Hardware Specification No Question: For each experiment, does the paper provide sufficient information on the computer resources (type of compute workers, memory, time of execution) needed to reproduce the experiments? Answer: [No] Justification: The paper does not report specific details on compute resources such as GPU type, memory, or runtime. This is because all experiments are conducted via commercially deployed LLM APIs. compute-related factors such as execution time depend on the specific model API used.
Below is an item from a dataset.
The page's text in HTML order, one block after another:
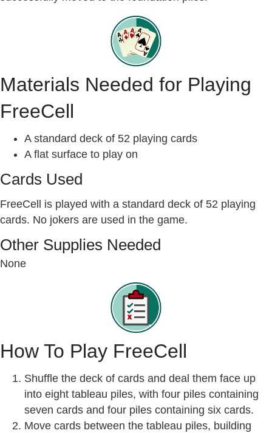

Software Dependencies Yes Model. We evaluate the attack performance of our AMA method on 6 popular LLMs, including 3 open-source LLMs: vicuna-1.5-13b [44], llama-3.1-70b [9], qwen-2.5-72b [37], and 3 closed-source commercial LLMs: gpt-3.5-turbo [26], gpt-4o-mini [14] and deepseek-r1 [10]. Implementation details. We adopt the llama-3.1-70b model as the attack model Mattack to generate adversarial prompts and gpt-4o-mini is used as harmfulness evaluator and the judge model Jailbreak Judge during the optimization process, while the reasoning-oriented LLM deepseek-r1 is employed to assess attack consistency.
Experiment Setup Yes Implementation details. We adopt the llama-3.1-70b model as the attack model Mattack to generate adversarial prompts and gpt-4o-mini is used as harmfulness evaluator and the judge model Jailbreak Judge during the optimization process, while the reasoning-oriented LLM deepseek-r1 is employed to assess attack consistency. Following the setting of Co A [39], we use a temperature of 1 and a top-k value of 0.9 for Mattack and temperature of 0 for target LLMs. We set conversation turns T = 3 and maximum attack iterations K = 3 to balance effectiveness and computational cost. For the implementation of baseline methods, we follow their experimental settings, but standardize the number of attack iterations to three and set the maximum output tokens to 4096 to ensure a fair comparison.